- [Problem details]: The expected output is the full set of entries, printed exactly, without pictures.

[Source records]
###

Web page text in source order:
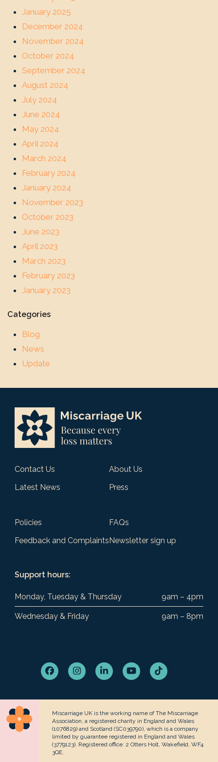
January 2025
December 2024
November 2024
October 2024
September 2024
August 2024
July 2024
June 2024
May 2024
April 2024
March 2024
February 2024
January 2024
November 2023
October 2023
June 2023
April 2023
March 2023
February 2023
January 2023
Categories
Blog
News
Update
Contact Us
About Us
Latest News
Press
Policies
FAQs
Feedback and ComplaintsNewsletter sign up
Support hours:
Monday, Tuesday & Thursday 9am – 4pm
Wednesday & Friday 9am – 8pm
FacebookInstagramLinkedInYouTubeTiktok
Miscarriage UK is the working name of The Miscarriage
Association, a registered charity in England and Wales
(1076829) and Scotland (SC039790), which is a company
limited by guarantee registered in England and Wales
(3779123). Registered office: 2 Otters Holt, Wakefield, WF4
3QE.
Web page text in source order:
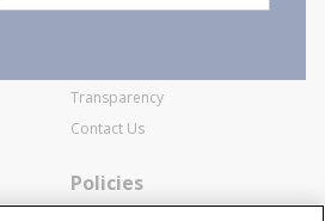
General Terms and Conditions of
Transparency
Contact Us
Policies
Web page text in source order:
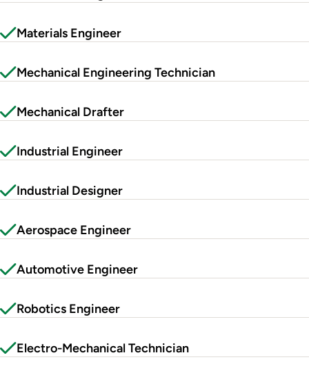
Materials Engineer
Mechanical Engineering Technician
Mechanical Drafter
Industrial Engineer
Industrial Designer
Aerospace Engineer
Automotive Engineer
Robotics Engineer
Electro-Mechanical Technician
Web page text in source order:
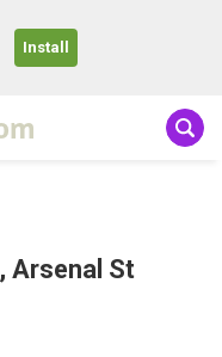
Install
Arsenal St
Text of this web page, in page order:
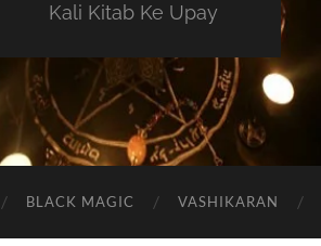
Kali Kitab Ke Upay
BLACK MAGIC VASHIKARAN
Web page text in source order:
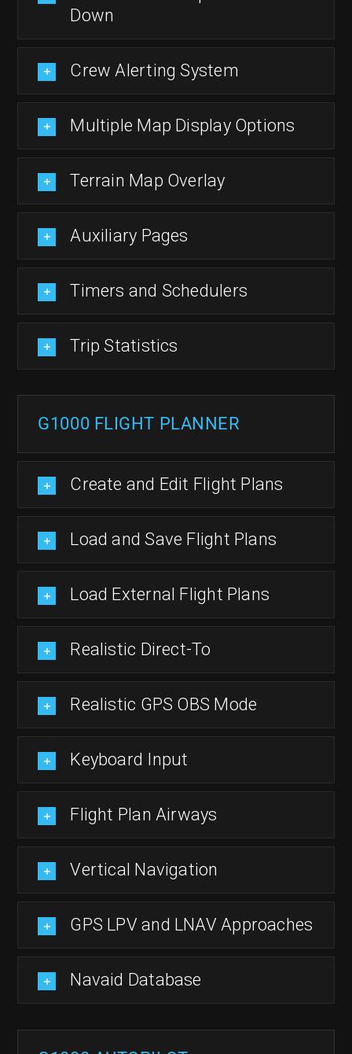
Down
Crew Alerting System
Multiple Map Display Options
Terrain Map Overlay
Auxiliary Pages
Timers and Schedulers
Trip Statistics
G1000 FLIGHT PLANNER
Create and Edit Flight Plans
Load and Save Flight Plans
Load External Flight Plans
Realistic Direct-To
Realistic GPS OBS Mode
Keyboard Input
Flight Plan Airways
Vertical Navigation
GPS LPV and LNAV Approaches
Navaid Database
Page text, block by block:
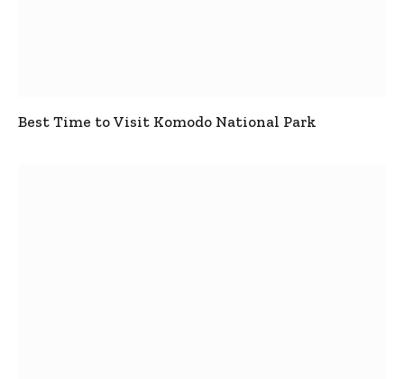
Best Time to Visit Komodo National Park
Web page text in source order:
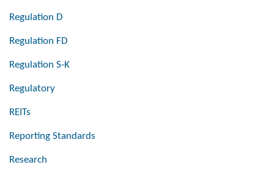
Regulation D
Regulation FD
Regulation S-K
Regulatory
REITs
Reporting Standards
Research
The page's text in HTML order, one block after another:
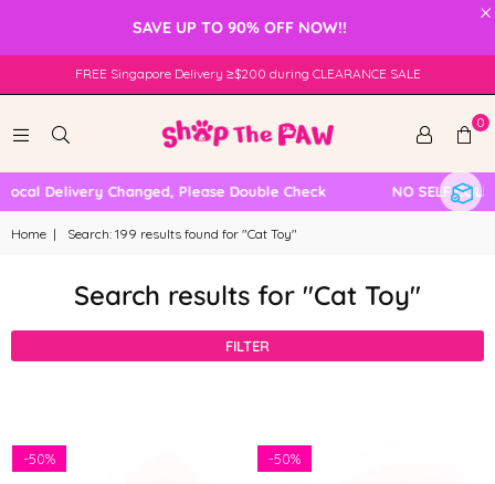
×
SAVE UP TO 90% OFF NOW!!
FREE Singapore Delivery ≥$200 during CLEARANCE SALE
0
Delivery Changed, Please Double Check NO SELF
Home | Search: 199 results found for "Cat Toy"
Search results for "Cat Toy"
FILTER
-50% -50%
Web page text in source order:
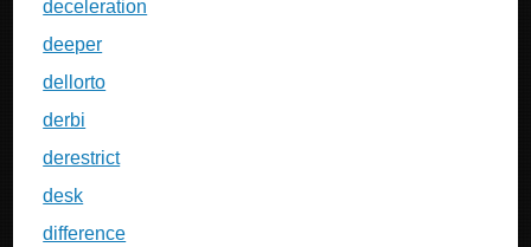
deceleration
deeper
dellorto
derbi
derestrict
desk
difference
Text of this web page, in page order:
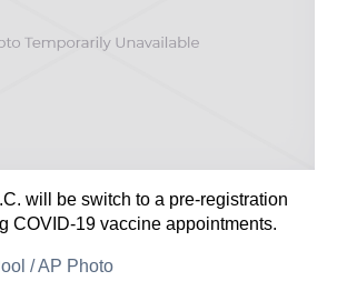
will be switch to a pre-registration
COVID-19 vaccine appointments.
/AP Photo
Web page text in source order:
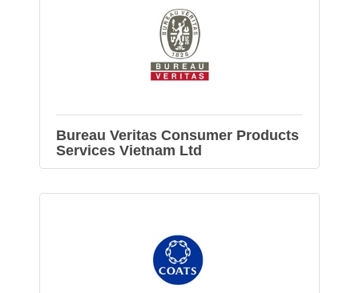
Bureau Veritas Consumer Products
Services Vietnam Ltd
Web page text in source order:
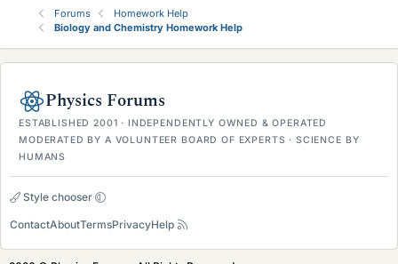
Forums
Homework Help
Biology and Chemistry Homework Help
Physics Forums
ESTABLISHED 2001 · INDEPENDENTLY OWNED & OPERATED
MODERATED BY A VOLUNTEER BOARD OF EXPERTS · SCIENCE BY
HUMANS
Style chooser
ContactAboutTermsPrivacyHelp
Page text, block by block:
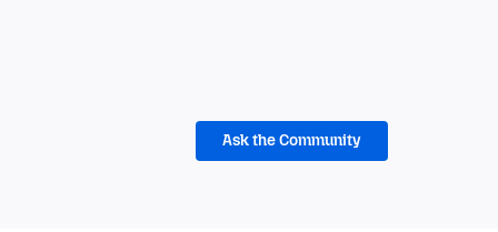
Ask the Community
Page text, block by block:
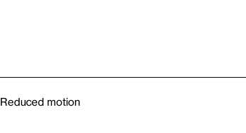
Reduced motion
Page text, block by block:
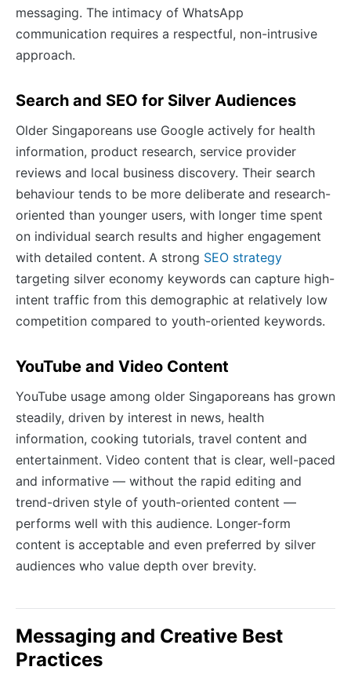
messaging. The intimacy of WhatsApp
communication requires a respectful, non-intrusive
approach.
Search and SEO for Silver Audiences
Older Singaporeans use Google actively for health
information, product research, service provider
reviews and local business discovery. Their search
behaviour tends to be more deliberate and research-
oriented than younger users, with longer time spent
on individual search results and higher engagement
with detailed content. A strong SEO strategy
targeting silver economy keywords can capture high-
intent traffic from this demographic at relatively low
competition compared to youth-oriented keywords.
YouTube and Video Content
YouTube usage among older Singaporeans has grown
steadily, driven by interest in news, health
information, cooking tutorials, travel content and
entertainment. Video content that is clear, well-paced
and informative — without the rapid editing and
trend-driven style of youth-oriented content —
performs well with this audience. Longer-form
content is acceptable and even preferred by silver
audiences who value depth over brevity.
Messaging and Creative Best
Practices

###

- [The completed task]:
Web page text in source order:
January 2025
December 2024
November 2024
October 2024
September 2024
August 2024
July 2024
June 2024
May 2024
April 2024
March 2024
February 2024
January 2024
November 2023
October 2023
June 2023
April 2023
March 2023
February 2023
January 2023
Categories
Blog
News
Update
Contact Us
About Us
Latest News
Press
Policies
FAQs
Feedback and ComplaintsNewsletter sign up
Support hours:
Monday, Tuesday & Thursday 9am – 4pm
Wednesday & Friday 9am – 8pm
FacebookInstagramLinkedInYouTubeTiktok
Miscarriage UK is the working name of The Miscarriage
Association, a registered charity in England and Wales
(1076829) and Scotland (SC039790), which is a company
limited by guarantee registered in England and Wales
(3779123). Registered office: 2 Otters Holt, Wakefield, WF4
3QE.
Web page text in source order:
General Terms and Conditions of
Transparency
Contact Us
Policies
Web page text in source order:
Materials Engineer
Mechanical Engineering Technician
Mechanical Drafter
Industrial Engineer
Industrial Designer
Aerospace Engineer
Automotive Engineer
Robotics Engineer
Electro-Mechanical Technician
Web page text in source order:
Install
Arsenal St
Text of this web page, in page order:
Kali Kitab Ke Upay
BLACK MAGIC VASHIKARAN
Web page text in source order:
Down
Crew Alerting System
Multiple Map Display Options
Terrain Map Overlay
Auxiliary Pages
Timers and Schedulers
Trip Statistics
G1000 FLIGHT PLANNER
Create and Edit Flight Plans
Load and Save Flight Plans
Load External Flight Plans
Realistic Direct-To
Realistic GPS OBS Mode
Keyboard Input
Flight Plan Airways
Vertical Navigation
GPS LPV and LNAV Approaches
Navaid Database
Page text, block by block:
Best Time to Visit Komodo National Park
Web page text in source order:
Regulation D
Regulation FD
Regulation S-K
Regulatory
REITs
Reporting Standards
Research
The page's text in HTML order, one block after another:
×
SAVE UP TO 90% OFF NOW!!
FREE Singapore Delivery ≥$200 during CLEARANCE SALE
0
Delivery Changed, Please Double Check NO SELF
Home | Search: 199 results found for "Cat Toy"
Search results for "Cat Toy"
FILTER
-50% -50%
Web page text in source order:
deceleration
deeper
dellorto
derbi
derestrict
desk
difference
Text of this web page, in page order:
will be switch to a pre-registration
COVID-19 vaccine appointments.
/AP Photo
Web page text in source order:
Bureau Veritas Consumer Products
Services Vietnam Ltd
Web page text in source order:
Forums
Homework Help
Biology and Chemistry Homework Help
Physics Forums
ESTABLISHED 2001 · INDEPENDENTLY OWNED & OPERATED
MODERATED BY A VOLUNTEER BOARD OF EXPERTS · SCIENCE BY
HUMANS
Style chooser
ContactAboutTermsPrivacyHelp
Page text, block by block:
Ask the Community
Page text, block by block:
Reduced motion
Page text, block by block:
messaging. The intimacy of WhatsApp
communication requires a respectful, non-intrusive
approach.
Search and SEO for Silver Audiences
Older Singaporeans use Google actively for health
information, product research, service provider
reviews and local business discovery. Their search
behaviour tends to be more deliberate and research-
oriented than younger users, with longer time spent
on individual search results and higher engagement
with detailed content. A strong SEO strategy
targeting silver economy keywords can capture high-
intent traffic from this demographic at relatively low
competition compared to youth-oriented keywords.
YouTube and Video Content
YouTube usage among older Singaporeans has grown
steadily, driven by interest in news, health
information, cooking tutorials, travel content and
entertainment. Video content that is clear, well-paced
and informative — without the rapid editing and
trend-driven style of youth-oriented content —
performs well with this audience. Longer-form
content is acceptable and even preferred by silver
audiences who value depth over brevity.
Messaging and Creative Best
Practices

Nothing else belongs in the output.